# Under which conditions would it be OK to use “H(pass||data)”?

I understand that the main motivation for HMAC is extension attacks. If data always has content-length either implicit in the app or even explicitly put into the hash, I get the impression that HMAC is not necessary. The motivation is to allow password based encryption of keys, using widely available primitives, and periodic rotating of master-password without re-encrypting data (but re-encrypting keys):

file.name = "foo.txt"
file.iv = freshRandom256Bits()
filekey = freshRandom256Bits() #only master learns this
#encrypted key
file.encryptedKey = sha256(masterpwd+":"+file.iv) ^ filekey
#make it hard to forge data
file.auth = sha256(masterpwd+":"+file.owner+":"+file.encryptedKey)
#write data stream and file meta, then filekey goes out of scope
writeEncryptedIO(file, filekey)


In this case, the encryptedKey has a known length. In that case, HMAC is not strictly necessary, no? If I did use an HMAC variant like:

$$h(k || h(k || data))$$

Does it really buy me anything? Is it OK to omit the XOR with constants that are prescribed? I'm under the impression that the whole reason HMAC is good is that it solves the extension problem by making the thing appended to k be of a known length.

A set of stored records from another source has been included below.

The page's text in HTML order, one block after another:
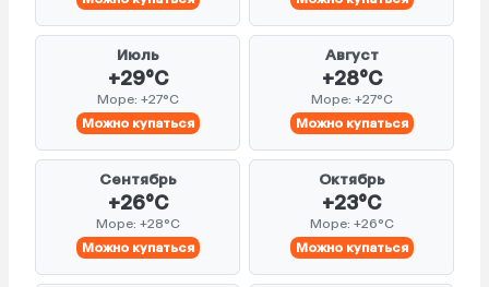
Июль
+29°C
Море: +27°C
Можно купаться
Август
+28°C
Море: +27°C
Можно купаться
Сентябрь
+26°C
Море: +28°C
Можно купаться
Октябрь
+23°C
Море: +26°C
Можно купаться
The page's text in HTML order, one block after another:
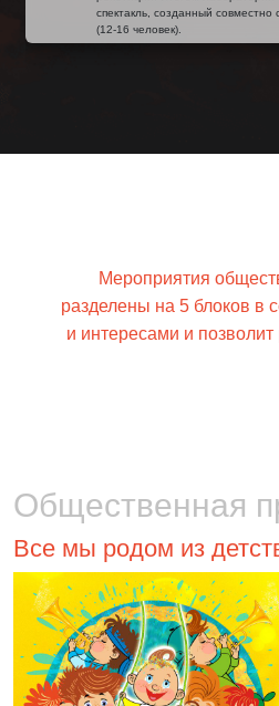
спектакль, созданный совместно
(12-16 человек).
Мероприятия
разделены на 5 блоков в
и интересами и
Общественная
Все мы родом из
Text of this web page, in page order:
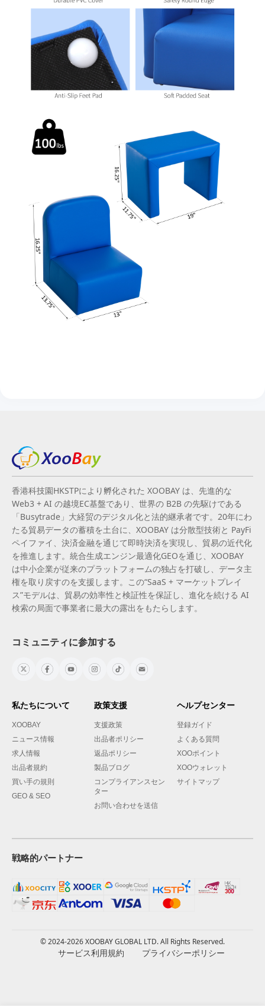
香港科技園HKSTPにより孵化された XOOBAY は、先進的な
Web3 + AI の越境EC基盤であり、世界の B2B の先駆けである
「Busytrade」大経贸のデジタル化と法的継承者です。20年にわ
たる貿易データの蓄積を土台に、XOOBAY は分散型技術と PayFi
ペイファイ、決済金融を通じて即時決済を実現し、貿易の近代化
を推進します。統合生成エンジン最適化GEOを通じ、XOOBAY
は中小企業が従来のプラットフォームの独占を打破し、データ主
権を取り戻すのを支援します。この“SaaS + マーケットプレイ
ス”モデルは、貿易の効率性と検証性を保証し、進化を続ける AI
検索の局面で事業者に最大の露出をもたらします。
コミュニティに参加する
私たちについて
XOOBAY
ニュース情報
求人情報
出品者規約
買い手の規則
GEO & SEO
政策支援
支援政策
出品者ポリシー
返品ポリシー
製品ブログ
コンプライアンスセン
ター
お問い合わせを送信
ヘルプセンター
登録ガイド
よくある質問
XOOポイント
XOOウォレット
サイトマップ
戦略的パートナー
© 2024-2026 XOOBAY GLOBAL LTD. All Rights Reserved.
サービス利用規約 プライバシーポリシー
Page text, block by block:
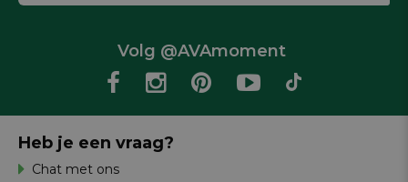
Volg @AVAmoment
Heb je een vraag?
Chat met ons
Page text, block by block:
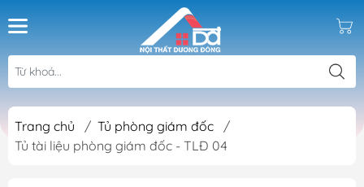
Trang chủ / Tủ phòng giám đốc
/
Tủ tài liệu phòng giám đốc - TLĐ 04
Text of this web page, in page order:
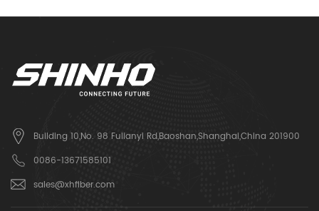
Building 10,No. 98 Fulianyi Rd,Baoshan,Shanghai,China 201900
0086-13671585101
sales@xhfiber.com
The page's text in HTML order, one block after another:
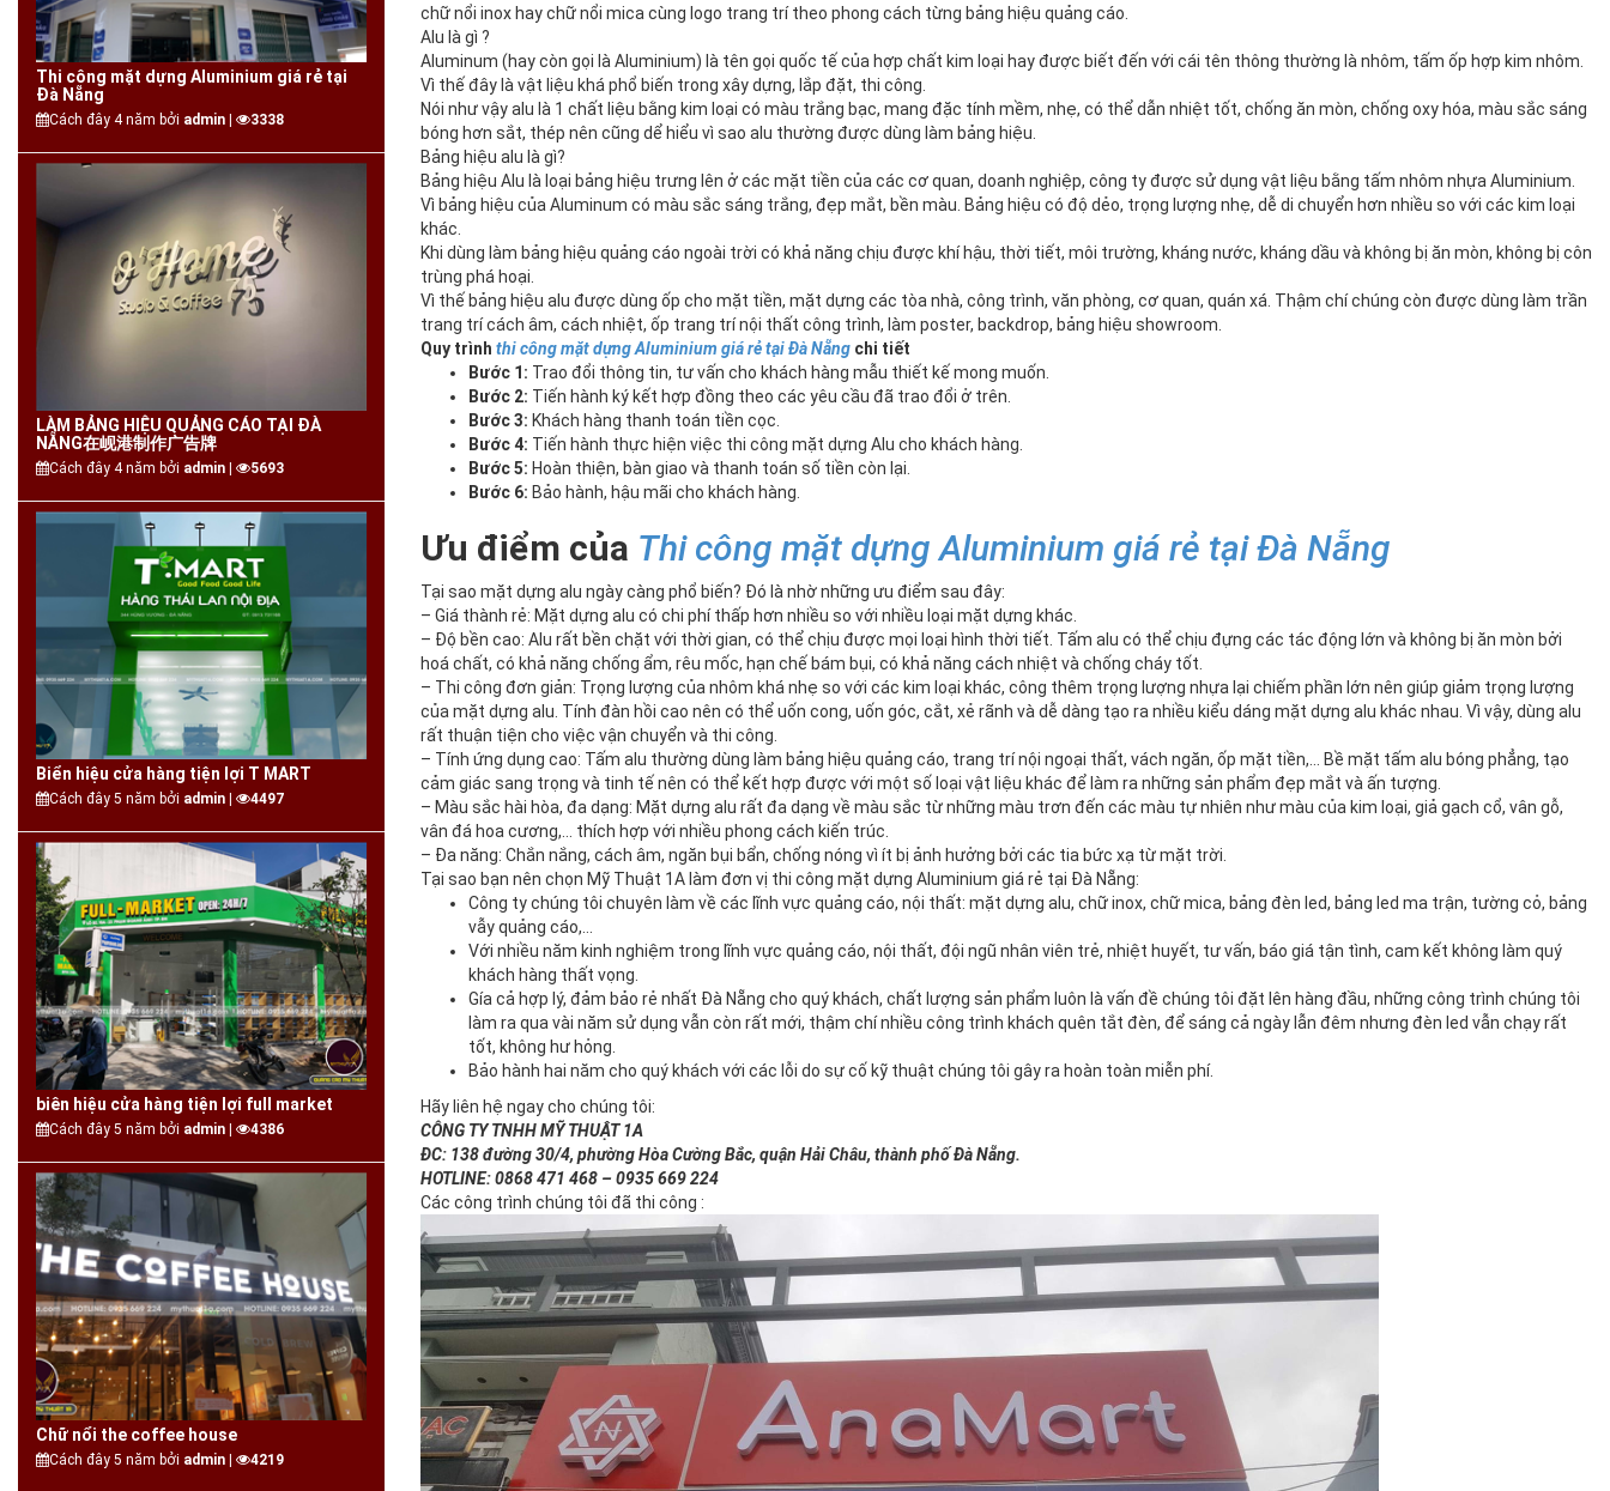
Thi công mặt dựng Aluminium giá rẻ tại
Đà Nẵng
Cách đây 4 năm bởi admin | 3338
LÀM BẢNG HIỆU QUẢNG CÁO TẠI ĐÀ
NẴNG在岘港制作广告牌
Cách đây 4 năm bởi admin | 5693
Biển hiệu cửa hàng tiện lợi T MART
Cách đây 5 năm bởi admin | 4497
biên hiệu cửa hàng tiện lợi full market
Cách đây 5 năm bởi admin | 4386
Chữ nổi the coffee house
Cách đây 5 năm bởi admin | 4219
chữ nổi inox hay chữ nổi mica cùng logo trang trí theo phong cách từng bảng hiệu quảng cáo.
Alu là gì ?
Aluminum (hay còn gọi là Aluminium) là tên gọi quốc tế của hợp chất kim loại hay được biết đến với cái tên thông thường là nhôm, tấm ốp hợp kim nhôm.
Vì thế đây là vật liệu khá phổ biến trong xây dựng, lắp đặt, thi công.
Nói như vậy alu là 1 chất liệu bằng kim loại có màu trắng bạc, mang đặc tính mềm, nhẹ, có thể dẫn nhiệt tốt, chống ăn mòn, chống oxy hóa, màu sắc sáng
bóng hơn sắt, thép nên cũng dể hiểu vì sao alu thường được dùng làm bảng hiệu.
Bảng hiệu alu là gì?
Bảng hiệu Alu là loại bảng hiệu trưng lên ở các mặt tiền của các cơ quan, doanh nghiệp, công ty được sử dụng vật liệu bằng tấm nhôm nhựa Aluminium.
Vì bảng hiệu của Aluminum có màu sắc sáng trắng, đẹp mắt, bền màu. Bảng hiệu có độ dẻo, trọng lượng nhẹ, dễ di chuyển hơn nhiều so với các kim loại
khác.
Khi dùng làm bảng hiệu quảng cáo ngoài trời có khả năng chịu được khí hậu, thời tiết, môi trường, kháng nước, kháng dầu và không bị ăn mòn, không bị côn
trùng phá hoại.
Vì thế bảng hiệu alu được dùng ốp cho mặt tiền, mặt dựng các tòa nhà, công trình, văn phòng, cơ quan, quán xá. Thậm chí chúng còn được dùng làm trần
trang trí cách âm, cách nhiệt, ốp trang trí nội thất công trình, làm poster, backdrop, bảng hiệu showroom.
Quy trình thi công mặt dựng Aluminium giá rẻ tại Đà Nẵng chi tiết
Bước 1: Trao đổi thông tin, tư vấn cho khách hàng mẫu thiết kế mong muốn.
Bước 2: Tiến hành ký kết hợp đồng theo các yêu cầu đã trao đổi ở trên.
Bước 3: Khách hàng thanh toán tiền cọc.
Bước 4: Tiến hành thực hiện việc thi công mặt dựng Alu cho khách hàng.
Bước 5: Hoàn thiện, bàn giao và thanh toán số tiền còn lại.
Bước 6: Bảo hành, hậu mãi cho khách hàng.
Ưu điểm của Thi công mặt dựng Aluminium giá rẻ tại Đà Nẵng
Tại sao mặt dựng alu ngày càng phổ biến? Đó là nhờ những ưu điểm sau đây:
– Giá thành rẻ: Mặt dựng alu có chi phí thấp hơn nhiều so với nhiều loại mặt dựng khác.
– Độ bền cao: Alu rất bền chặt với thời gian, có thể chịu được mọi loại hình thời tiết. Tấm alu có thể chịu đựng các tác động lớn và không bị ăn mòn bởi
hoá chất, có khả năng chống ẩm, rêu mốc, hạn chế bám bụi, có khả năng cách nhiệt và chống cháy tốt.
– Thi công đơn giản: Trọng lượng của nhôm khá nhẹ so với các kim loại khác, công thêm trọng lượng nhựa lại chiếm phần lớn nên giúp giảm trọng lượng
của mặt dựng alu. Tính đàn hồi cao nên có thể uốn cong, uốn góc, cắt, xẻ rãnh và dễ dàng tạo ra nhiều kiểu dáng mặt dựng alu khác nhau. Vì vậy, dùng alu
rất thuận tiện cho việc vận chuyển và thi công.
– Tính ứng dụng cao: Tấm alu thường dùng làm bảng hiệu quảng cáo, trang trí nội ngoại thất, vách ngăn, ốp mặt tiền,… Bề mặt tấm alu bóng phẳng, tạo
cảm giác sang trọng và tinh tế nên có thể kết hợp được với một số loại vật liệu khác để làm ra những sản phẩm đẹp mắt và ấn tượng.
– Màu sắc hài hòa, đa dạng: Mặt dựng alu rất đa dạng về màu sắc từ những màu trơn đến các màu tự nhiên như màu của kim loại, giả gạch cổ, vân gỗ,
vân đá hoa cương,… thích hợp với nhiều phong cách kiến trúc.
– Đa năng: Chắn nắng, cách âm, ngăn bụi bẩn, chống nóng vì ít bị ảnh hưởng bởi các tia bức xạ từ mặt trời.
Tại sao bạn nên chọn Mỹ Thuật 1A làm đơn vị thi công mặt dựng Aluminium giá rẻ tại Đà Nẵng:
Công ty chúng tôi chuyên làm về các lĩnh vực quảng cáo, nội thất: mặt dựng alu, chữ inox, chữ mica, bảng đèn led, bảng led ma trận, tường cỏ, bảng
vẫy quảng cáo,…
Với nhiều năm kinh nghiệm trong lĩnh vực quảng cáo, nội thất, đội ngũ nhân viên trẻ, nhiệt huyết, tư vấn, báo giá tận tình, cam kết không làm quý
khách hàng thất vọng.
Gía cả hợp lý, đảm bảo rẻ nhất Đà Nẵng cho quý khách, chất lượng sản phẩm luôn là vấn đề chúng tôi đặt lên hàng đầu, những công trình chúng tôi
làm ra qua vài năm sử dụng vẫn còn rất mới, thậm chí nhiều công trình khách quên tắt đèn, để sáng cả ngày lẫn đêm nhưng đèn led vẫn chạy rất
tốt, không hư hỏng.
Bảo hành hai năm cho quý khách với các lỗi do sự cố kỹ thuật chúng tôi gây ra hoàn toàn miễn phí.
Hãy liên hệ ngay cho chúng tôi:
CÔNG TY TNHH MỸ THUẬT 1A
ĐC: 138 đường 30/4, phường Hòa Cường Bắc, quận Hải Châu, thành phố Đà Nẵng.
HOTLINE: 0868 471 468 – 0935 669 224
Các công trình chúng tôi đã thi công :

• I guess this comes down to reading HMAC related papers to find out why the XOR with the (different) bit strings is necessary. Jun 30 '16 at 9:55
• @MaartenBodewes ... and if you have done that you can also answer one of our older Qs here: crypto.stackexchange.com/q/15734/23623
– SEJPM
Jun 30 '16 at 21:15
• @SEJPM There is little wrong with the deleted answer to that question, Wikipedia claims that "The values of ipad and opad are not critical to the security of the algorithm, but were defined in such a way to have a large Hamming distance from each other and so the inner and outer keys will have fewer bits in common. The security reduction of HMAC does require them to be different in at least one bit.[citation needed]". So it's a question of finding the security reduction of the HMAC function. Note that algorithms can be secure without security reduction, just not provably secure. Jun 30 '16 at 22:15

Proposition 4 states in a nutshell that for a generic construction which generally covers H(…||data||…) where H is an $n$-bit hash function, there is an attack that allows the attacker to replace some trailing blocks. The attack does however require about $2^{n/2}$ known text-MAC pairs, which is not feasible with a 256-bit hash. So this 20-year old result exhibits a theoretical attack. I don't know if there are more recent results that show a more practical attack.